(Data extracted from a collection)
————————

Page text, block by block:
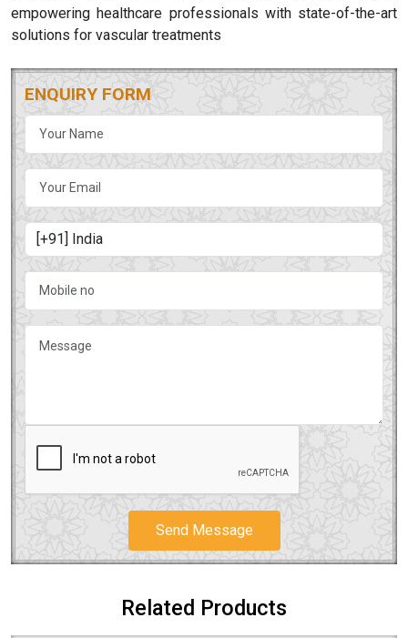
empowering healthcare professionals with state-of-the-art
solutions for vascular treatments
ENQUIRY FORM
Send Message
Related Products
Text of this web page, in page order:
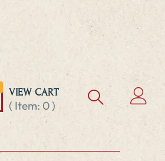
VIEW CART
( Item: 0 )

————————

Exactness is what counts here: copy each entry as given and omit its pictures.

◆ Exercise solution
Page text, block by block:
empowering healthcare professionals with state-of-the-art
solutions for vascular treatments
ENQUIRY FORM
Send Message
Related Products
Text of this web page, in page order:
VIEW CART
( Item: 0 )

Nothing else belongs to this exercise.